Un año más, la llegada del deshielo incrementa las posibilidades de que los taliban aumenten su capacidad de ataque. Tampoco necesitan esperar a que de una estación se pase a otra. Los últimos desastres bélicos forman parte de una campaña propagandística, cuyo propósito es demostrar su fuerza, con asaltos aquí y allá, que de una guerra de posiciones. Hace tiempo que los talibán y sus aliados se dedican a los atentados, incluso suicidas, como táctica armada.

Ahora, el atentado en pleno centro de Kabul ha provocado decenas de muertos y heridos. El momento elegido es clave: imposibilidad de negociaciones que de vez en cuando se realizan entre el Gobierno y los rebeldes (Doha, Catar). Además, la progresiva salida de las fuerzas extranjenras, prácticamente a punto de concluir, salvo la reserva hecha por Estados Unidos; y la ineficacia e incapacidad de respuesta de las fuerzas de seguidad afganas, aunque hayan precisado un plan para ganar la guerra en cinco años. ¿La réplica talibán? Infiltración, bombas y muertos.

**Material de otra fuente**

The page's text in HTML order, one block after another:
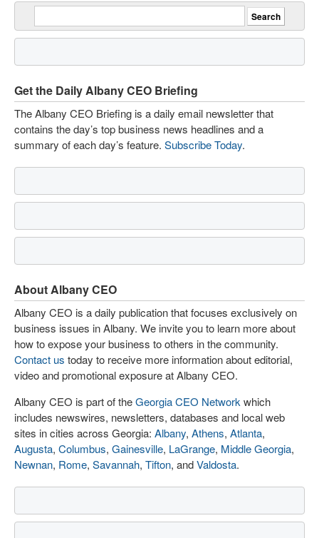
Get the Daily Albany CEO Briefing
The Albany CEO Briefing is a daily email newsletter that
contains the day’s top business news headlines and a
summary of each day’s feature. Subscribe Today.
About Albany CEO
Albany CEO is a daily publication that focuses exclusively on
business issues in Albany. We invite you to learn more about
how to expose your business to others in the community.
Contact us today to receive more information about editorial,
video and promotional exposure at Albany CEO.
Albany CEO is part of theGeorgia CEO Network which
includes newswires, newsletters, databases and local web
sites in cities across Georgia: Albany, Athens, Atlanta,
Augusta, Columbus, Gainesville, LaGrange, Middle Georgia,
Newnan, Rome, Savannah, Tifton, andValdosta.
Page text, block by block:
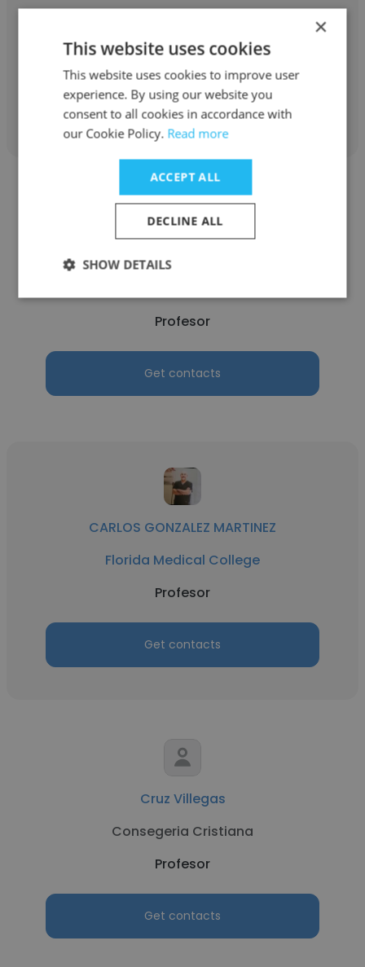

En los campos y ciudades de Afganistán continúa todavía una guerra olvidada y el consiguiente éxodo de personas refugiadas, a las que no deberíamos abandonar: 140.000 llegaron a las costas europeas en los meses pasados.

El movimiento taliban fue derrocado por la Alianza del Norte, junto a los Estados Unidos, en noviembre de 2001, dos meses después de los atentados del 11 de septiembre. También se difuminó el apoyo que le prestaba la Quinta Brigada de Al Qaeda. Sin embargo, expulsados de Kabul, siempre han permanecido en el sur y este de Afganistán y en los territorios del norte de Pakistán. Desde entonces, poco a poco, han recuperado terreno. Primero, por la debilidad e incompetencia del Estado central afgano. En paralelo, porque ellos y su base social son pashtunes y, finalmente, por un convencimiento religioso transformado en una yihad violenta, que proclama e instrumentaliza su lucha contra los ocupantes extranjeros.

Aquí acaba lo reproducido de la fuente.